Find the line with "muestra un mensaje" and the line with "Diseño (5, 92, 38, 107)" in the entries below; output exactly those two lines, every line between them, and no others.

(GIVEN DATA Opens)

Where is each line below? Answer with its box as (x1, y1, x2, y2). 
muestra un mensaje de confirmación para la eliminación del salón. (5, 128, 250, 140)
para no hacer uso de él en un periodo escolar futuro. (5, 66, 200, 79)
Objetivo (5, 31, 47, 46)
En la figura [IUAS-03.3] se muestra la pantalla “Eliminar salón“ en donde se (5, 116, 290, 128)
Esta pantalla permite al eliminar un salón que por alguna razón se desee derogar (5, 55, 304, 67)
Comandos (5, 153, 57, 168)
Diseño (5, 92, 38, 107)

(GIVEN DATA Closes)
(GIVEN DATA Opens)

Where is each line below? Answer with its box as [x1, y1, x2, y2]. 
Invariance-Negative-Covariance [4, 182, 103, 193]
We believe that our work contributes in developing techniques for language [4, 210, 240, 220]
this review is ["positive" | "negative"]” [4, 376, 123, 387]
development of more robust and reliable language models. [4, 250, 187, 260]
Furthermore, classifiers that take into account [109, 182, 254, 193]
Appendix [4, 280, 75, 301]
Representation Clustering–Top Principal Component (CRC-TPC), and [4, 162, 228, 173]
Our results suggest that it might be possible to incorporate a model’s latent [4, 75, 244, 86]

(GIVEN DATA Closes)
(GIVEN DATA Opens)

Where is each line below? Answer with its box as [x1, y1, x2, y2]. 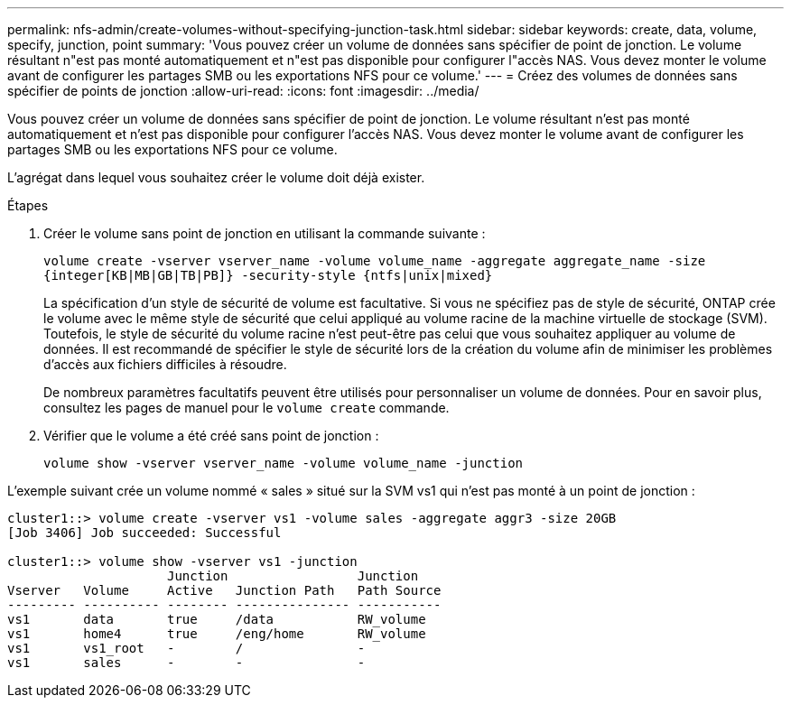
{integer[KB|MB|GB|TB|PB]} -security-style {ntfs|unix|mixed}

(GIVEN DATA Closes)

EXERCISE ANSWER:
muestra un mensaje de confirmación para la eliminación del salón. (5, 128, 250, 140)
para no hacer uso de él en un periodo escolar futuro. (5, 66, 200, 79)
Objetivo (5, 31, 47, 46)
En la figura [IUAS-03.3] se muestra la pantalla “Eliminar salón“ en donde se (5, 116, 290, 128)
Esta pantalla permite al eliminar un salón que por alguna razón se desee derogar (5, 55, 304, 67)
Comandos (5, 153, 57, 168)
Diseño (5, 92, 38, 107)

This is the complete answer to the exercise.